Rung 3 — Counterfactual (\(P(Y_x \mid X = x’, Y = y’)\)). Retrospective imagination: “Given that I observed \(X = x’\) and \(Y = y’\), what would \(Y\) have been had \(X\) been \(x\) instead?” This requires a full structural causal model (SCM) with its exogenous noise terms, not merely the causal graph. It is the province of actual causation, attribution, fairness, and regret (Halpern 2016).

The hierarchy is strict in the sense formalised by Bareinboim et al. (2022): in general, no amount of Rung 1 data suffices to answer Rung 2 questions, and no amount of Rung 2 data suffices to answer Rung 3 questions, without additional structural assumptions. Yang and Bareinboim (2025) extend this to a finer-grained graphical hierarchy within the counterfactual layer itself.

2 Can causation be reduced to probability?

My question preciesely! And the reason this page exists.

De Finetti conjectured that causation, like chance, reduces to patterns in subjective probability. The strictness results for the PCH seem to slam the door on this: causal claims are provably irreducible to probabilistic ones within SCMs. But Herrmann et al. (2026) argue the reduction succeeds after all:

The apparent irreducibility arises from an implicit restriction on the agent’s representational resources: once the variable set is enriched to include naturalized intervention variables, interventional propositions reduce to ordinary probabilistic conditioning. [… We] show how this framework bears on the debate between evidential and causal decision theory, arguing that causal decision theory functions as a useful approximation of evidential reasoning over the full algebra. Within SCMs, causal reasoning reduces to subjective probability.

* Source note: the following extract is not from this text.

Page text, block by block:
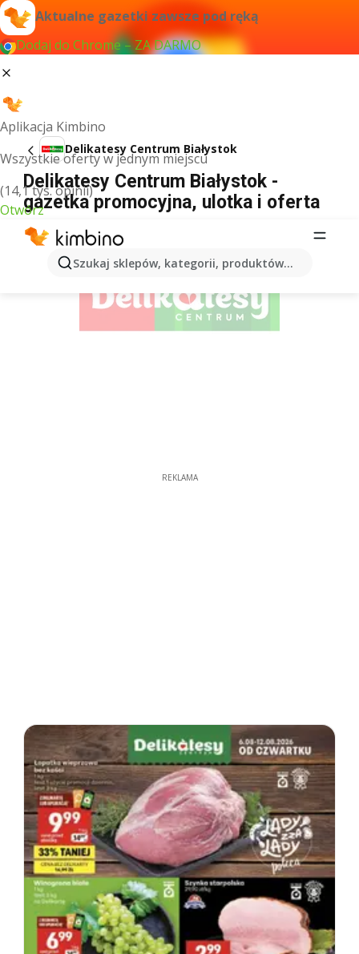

Their trick is to expand the ontology of events in the probability space. If an agent’s probability space already contains variables that represent whether and how interventions occur (what Herrmann et al. call naturalized intervention variables), then conditioning on those variables recovers what \(\operatorname{do}(\cdot)\) gives us — no extra-probabilistic operator needed. The hierarchy collapses after all. It’s not that the theorems are wrong, but because their strictness presupposes a variable set that excludes the mechanism by which interventions are carried out. A richer variable set allows us to express interventional claims as ordinary probabilistic ones.

This has consequences for the old fight between evidential and causal decision theory: if we have a rich enough model of the world (one that includes our own decision mechanism as a variable), EDT and CDT “converge”. CDT is then a useful shortcut — a way to approximate evidential reasoning when we don’t want to model the full causal structure of our own agency.

I need to expand on this properly; for now the sketch above is a placeholder. Topics to flesh out include the relationship to transportability (Pearl and Bareinboim 2014), the connection to the agency-as-mechanism view, and worked examples of the naturalization play.

3 References

Bareinboim, Correa, Ibeling, et al. 2022. “On Pearl’s Hierarchy and the Foundations of Causal Inference.” In Probabilistic and Causal Inference: The Works of Judea Pearl.

Halpern. 2016. Actual causality.

Herrmann, Mohseni, Levinstein, et al. 2026. “A Bayesian Reduction of Causation.”

Pearl, and Bareinboim. 2014. “External Validity: From Do-Calculus to Transportability Across Populations.” Statistical Science.

Yang, and Bareinboim. 2025. “A Hierarchy of Graphical Models for Counterfactual Inferences.” In.